The YWCA Durham, boasting approximately 80 staff members and 75 volunteers each year, knows only too well the importance of such face-to-face engagements. “Members of the management team meet on a regular basis and department directors and managers each hold regular staff meetings,” says Eva Martin Blythe, executive director.

Then there are internal newsletters. The YWCA publishes an internal newsletter and distributes it to all current and former staff, among others. With its ability to build organizational branding, encourage workplace culture and communicate key messages, the newsletter can play a strong role in internal communications strategies. “In the current world of e-mail overload,” explains Iddon, “paper-based newsletters have a real place in capturing people’s hearts.” As for content, the document should be informative and serious, yet fun to read. “And it should be stamped with your organization’s look and feel,” she adds.

At the Heart and Stroke Foundation of Canada’s national office, a monthly internal newsletter also helps keep the staff of 40 in the know. Due to their smaller size, communications initiatives need not be complex or on a large scale in order to meet the internal dialogue needs. Nevertheless, says assistant director of communications, Heather Rourke, a strategy that ensures employees remain informed about the various issues at the centre of the organization’s work is vital to their mission. “You really have to be aware of what other people are doing in related areas to help move your agenda forward,” she offers.

Balance is key

That said, the organization is constantly trying to balance the need to inform with the need not to burden or overwhelm unnecessarily. After all, Rourke explains, time is a precious commodity. “With the sheer volume of e-mails and meetings that people already have to deal with, we want to make sure that we’re providing people with information that’s timely and useful and that stands out enough so that they are able to see and absorb it.” Consequently, the office newsletter consists of a short series of bullets explaining the key priorities of the organization’s varied departments over a four- to six-week period. Should a staff member be interested in more detail, they can inquire further at their own discretion.

Be seen and heard

Other effective internal communication techniques are e-bulletins, suggestion boxes, an intranet, and employee recognition programs. In addition, taking the time, even on an ad hoc basis, to meet with staff members will lead to positive results. “Opportunities for people to interact in a relaxed social atmosphere - such as lunch with staff, regular pub nights - are also tremendously important,” says Iddon. And for those who claim their lack of resources or funding make it difficult to prioritize internal communications, many of those options can be organized with a low overhead. “Start with something simple,” says Scott. “Communicate in whatever way you can.”

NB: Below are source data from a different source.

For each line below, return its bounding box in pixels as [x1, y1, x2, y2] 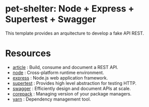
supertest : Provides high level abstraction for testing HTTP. [12, 80, 137, 86]
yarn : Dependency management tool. [12, 96, 91, 102]
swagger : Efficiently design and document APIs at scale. [12, 85, 131, 91]
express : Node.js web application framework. [12, 74, 108, 80]
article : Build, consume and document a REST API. [12, 64, 118, 70]
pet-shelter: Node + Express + [5, 3, 134, 14]
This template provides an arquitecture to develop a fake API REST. [5, 30, 144, 36]
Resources [5, 48, 51, 59]
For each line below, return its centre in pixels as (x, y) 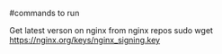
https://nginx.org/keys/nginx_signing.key (84, 40)
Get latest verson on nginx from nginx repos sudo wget (111, 30)
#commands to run (44, 13)
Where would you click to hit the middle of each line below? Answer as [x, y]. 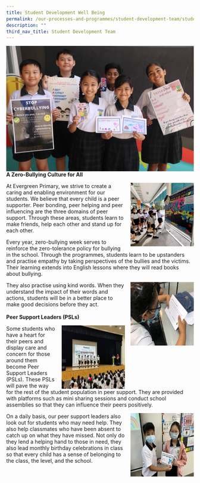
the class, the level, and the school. [49, 460]
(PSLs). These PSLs [30, 379]
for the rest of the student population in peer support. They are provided [95, 392]
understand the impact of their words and [57, 291]
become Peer [23, 367]
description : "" [26, 25]
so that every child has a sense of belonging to [63, 454]
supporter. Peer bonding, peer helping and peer [65, 205]
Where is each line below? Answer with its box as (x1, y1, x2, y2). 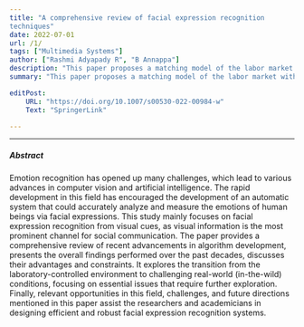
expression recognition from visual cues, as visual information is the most (9, 221, 283, 232)
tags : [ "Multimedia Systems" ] (9, 47, 124, 56)
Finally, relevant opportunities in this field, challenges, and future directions (9, 288, 290, 299)
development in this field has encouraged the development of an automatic (9, 192, 290, 203)
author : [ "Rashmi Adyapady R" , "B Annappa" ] (9, 55, 180, 64)
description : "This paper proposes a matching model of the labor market (9, 64, 294, 73)
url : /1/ (9, 38, 43, 48)
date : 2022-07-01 (9, 30, 75, 39)
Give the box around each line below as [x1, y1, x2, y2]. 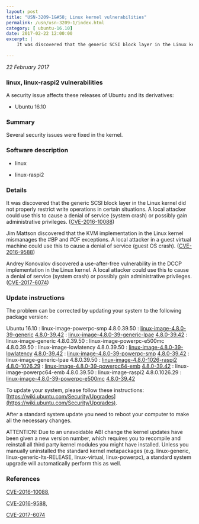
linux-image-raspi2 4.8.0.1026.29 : [98, 369, 182, 376]
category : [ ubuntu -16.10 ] [6, 25, 73, 31]
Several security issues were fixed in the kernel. [6, 131, 123, 139]
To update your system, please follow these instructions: [6, 387, 144, 394]
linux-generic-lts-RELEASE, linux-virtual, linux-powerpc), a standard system [6, 454, 191, 461]
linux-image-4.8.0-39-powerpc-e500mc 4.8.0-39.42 [6, 375, 135, 382]
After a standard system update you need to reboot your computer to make [6, 411, 190, 418]
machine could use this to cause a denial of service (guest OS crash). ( [6, 242, 179, 249]
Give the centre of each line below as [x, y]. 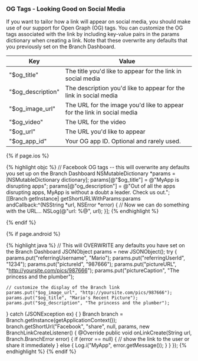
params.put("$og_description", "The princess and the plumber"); [88, 303]
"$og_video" [26, 122]
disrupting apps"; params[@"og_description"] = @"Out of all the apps [91, 186]
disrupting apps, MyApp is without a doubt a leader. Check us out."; [88, 192]
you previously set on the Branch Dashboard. [61, 47]
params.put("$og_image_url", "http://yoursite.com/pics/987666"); [89, 293]
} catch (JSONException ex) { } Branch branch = [65, 314]
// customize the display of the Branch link [63, 288]
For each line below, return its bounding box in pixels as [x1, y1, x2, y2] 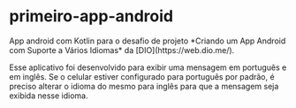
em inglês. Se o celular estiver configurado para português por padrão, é [9, 71, 276, 81]
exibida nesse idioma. [9, 90, 88, 101]
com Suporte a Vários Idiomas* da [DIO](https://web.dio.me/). [9, 44, 235, 55]
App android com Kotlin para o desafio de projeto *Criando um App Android [9, 35, 286, 46]
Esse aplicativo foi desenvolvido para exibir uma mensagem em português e [9, 62, 287, 73]
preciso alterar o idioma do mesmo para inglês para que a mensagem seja [9, 81, 279, 91]
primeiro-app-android [9, 6, 174, 27]
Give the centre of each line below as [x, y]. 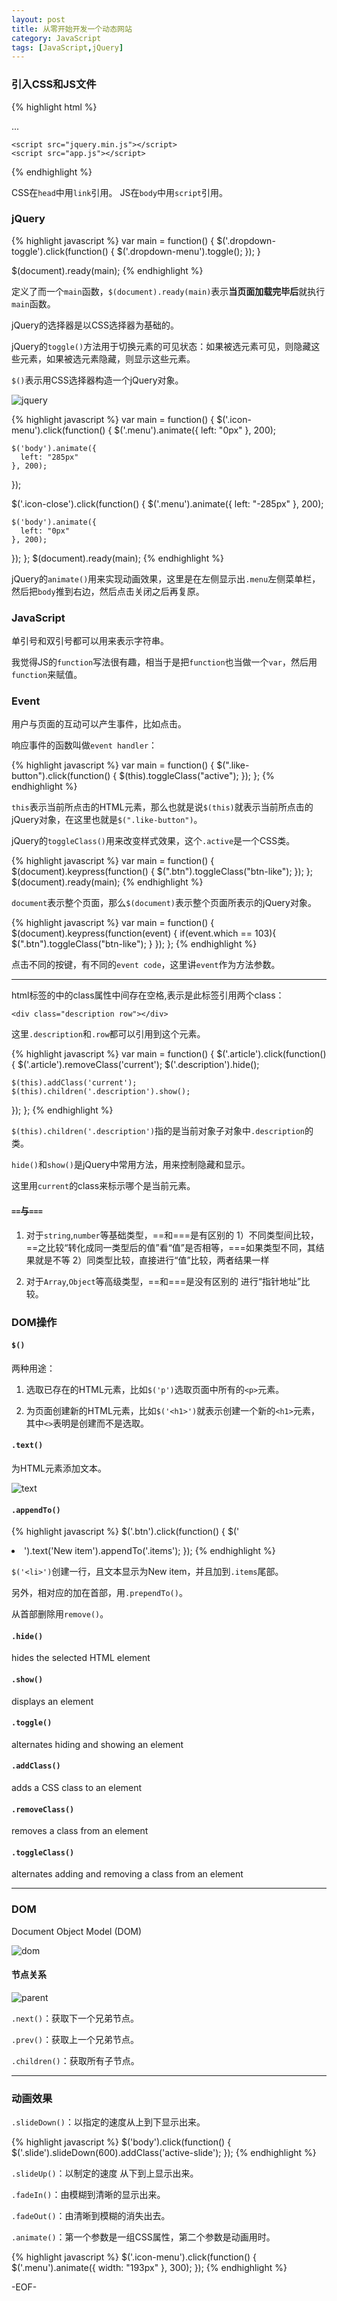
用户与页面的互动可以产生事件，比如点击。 [99, 724]
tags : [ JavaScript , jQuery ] [67, 47]
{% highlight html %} [54, 107]
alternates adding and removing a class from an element [127, 1874]
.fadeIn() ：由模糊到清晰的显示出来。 [88, 2195]
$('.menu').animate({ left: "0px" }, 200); [195, 430]
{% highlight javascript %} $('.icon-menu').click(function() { [134, 2257]
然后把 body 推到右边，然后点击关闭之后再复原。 [108, 591]
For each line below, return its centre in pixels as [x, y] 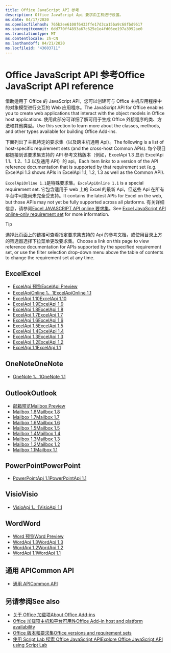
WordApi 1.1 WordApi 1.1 [37, 553]
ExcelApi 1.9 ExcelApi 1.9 [38, 304]
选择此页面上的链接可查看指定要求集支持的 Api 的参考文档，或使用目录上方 [84, 234]
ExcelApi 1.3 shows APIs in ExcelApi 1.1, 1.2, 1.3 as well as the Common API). [85, 172]
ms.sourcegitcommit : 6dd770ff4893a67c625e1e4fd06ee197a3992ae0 [74, 29]
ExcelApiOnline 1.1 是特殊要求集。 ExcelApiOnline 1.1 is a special [75, 183]
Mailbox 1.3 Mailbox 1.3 [36, 439]
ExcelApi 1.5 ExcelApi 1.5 [38, 326]
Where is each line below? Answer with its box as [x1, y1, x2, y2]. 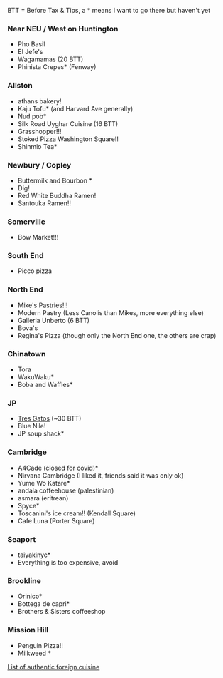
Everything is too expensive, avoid [17, 558, 119, 566]
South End [7, 251, 44, 261]
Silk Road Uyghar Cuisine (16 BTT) [17, 119, 119, 128]
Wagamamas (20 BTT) [17, 55, 84, 63]
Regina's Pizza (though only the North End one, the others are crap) [17, 331, 217, 339]
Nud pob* [17, 112, 47, 120]
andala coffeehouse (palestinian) [17, 486, 114, 495]
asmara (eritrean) [17, 493, 69, 502]
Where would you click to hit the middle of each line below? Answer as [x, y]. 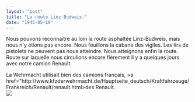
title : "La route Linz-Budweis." [47, 17]
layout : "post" [25, 11]
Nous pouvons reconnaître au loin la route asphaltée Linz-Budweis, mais [93, 39]
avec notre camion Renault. [39, 64]
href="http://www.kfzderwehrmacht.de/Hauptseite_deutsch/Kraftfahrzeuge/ [98, 81]
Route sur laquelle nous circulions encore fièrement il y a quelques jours [93, 57]
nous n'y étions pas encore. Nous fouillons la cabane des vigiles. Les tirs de [97, 45]
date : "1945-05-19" [30, 22]
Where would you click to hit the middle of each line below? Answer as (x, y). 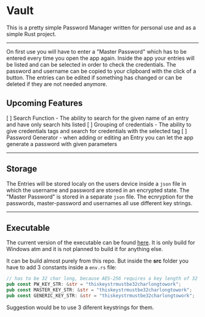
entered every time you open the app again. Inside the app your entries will (101, 58)
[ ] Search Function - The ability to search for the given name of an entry (98, 118)
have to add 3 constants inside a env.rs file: (62, 268)
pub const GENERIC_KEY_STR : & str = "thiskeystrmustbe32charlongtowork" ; (101, 296)
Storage (22, 169)
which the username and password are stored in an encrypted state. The (98, 190)
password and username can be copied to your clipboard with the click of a (101, 71)
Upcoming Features (45, 104)

And be sure to keep in mind that effective communication is a two-way street. “The critical piece for me is not to make assumptions, but to find out what people need,” says Rourke. The best approach is to ask employees what they’d like to be offered - whether they’d prefer more or less e-mails, more or less meetings, and what kind of meetings or e-mails they’d appreciate. The feedback you solicit, Rourke adds, will help you modify and develop your communication plans, ensuring the information you provide is relevant and valuable.

Elisa Birnbaum is a freelance print and broadcast journalist living in Toronto.